As much as we hear about virtualization, it can be surprising to get actual numbers on deployments and realize how low they remain — just 18-19 percent of workloads on enterprise x86 servers have actually been virtualized, according to new data released by Lazard Capital Markets.

As much as we hear about virtualization, it can be surprising to get actual numbers on deployments and realize how low they remain — just 18-19 percent of workloads on enterprise x86 servers have actually been virtualized, according to new data released by Lazard Capital Markets. The investment bank expects 48 percent of enterprise workloads to be virtualized by 2012, which means the number of virtual machines will grow to 58 million from 5.8 million in 2008. So the software to manage virtualized machines is going to be hot, but there’s still room for growth.

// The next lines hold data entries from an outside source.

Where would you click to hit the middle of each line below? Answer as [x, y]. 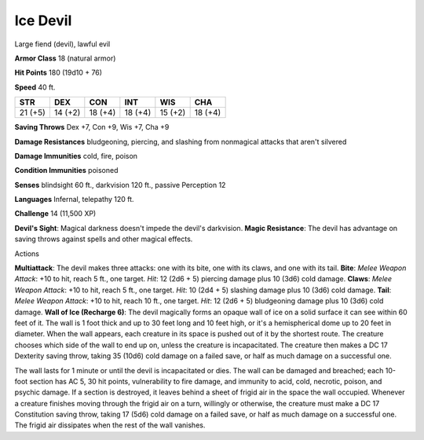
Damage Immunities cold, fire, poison [76, 156]
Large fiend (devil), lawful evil [62, 44]
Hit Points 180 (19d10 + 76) [58, 73]
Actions [27, 253]
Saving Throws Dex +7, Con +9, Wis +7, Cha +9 [92, 127]
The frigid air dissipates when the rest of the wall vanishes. [110, 425]
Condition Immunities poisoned [66, 170]
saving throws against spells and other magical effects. [104, 239]

The other things adding spice to the commodity hypervisor market are the growth in server virtualization among small- to medium-sized businesses and the next level of virtualization– virtualizing the desktop. Virtualizing the desktop allows IT departments to store a copy of desktops on a server and deliver it to a remote client or PC.  This is a boon for Citrix, which has been pushing desktop virtualization for a while and appears to be the leader over rival VMware when it comes to customer interest in the technology, according to the Lazard report issued on Friday. A Jefferies research report out this morning notes that in a survey of the top 25  software resellers, 44 percent said their customers has expressed an interest in virtualizing the desktop. From the note:

Some VARs see VDI as the next logical step after app virtualization. Moreover, Windows 7 upgrades are causing IT depts to reassess their entire desktop infrastructure. Ironically, some customers are looking to use VDI as a way to increase life of their existing hardware.

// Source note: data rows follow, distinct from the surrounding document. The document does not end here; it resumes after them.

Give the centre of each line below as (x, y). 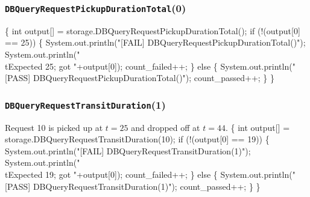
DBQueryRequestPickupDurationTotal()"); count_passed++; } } (154, 78)
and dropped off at (166, 127)
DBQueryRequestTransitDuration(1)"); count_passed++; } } (147, 186)
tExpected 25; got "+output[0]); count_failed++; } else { (111, 66)
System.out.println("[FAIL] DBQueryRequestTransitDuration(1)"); (128, 150)
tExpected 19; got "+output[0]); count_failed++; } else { (111, 174)
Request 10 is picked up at (54, 127)
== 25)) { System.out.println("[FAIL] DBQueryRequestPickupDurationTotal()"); (155, 42)

But beyond the battle between VMware and Citrix for enterprise server and desktop virtualization, SMBs are accelerating their virtualization plans and choosing Microsoft’s Hyper-V in order to do so. Before 2009, some 30 percent of global organizations had started virtualizing — that number which has since doubled, driven predominantly by SMBs, Lazard said. SMB penetration is expected to exceed large enterprise penetration by next year, according to Lazard. So it looks like VMware will have to work hard to stay ahead of where the virtualization market is growing — on the desktop and with SMBs.

  1. Eric Pritchett Monday, April 19, 2010

    Proxmox VE is a pretty neat open source vitalization system… worth checking out.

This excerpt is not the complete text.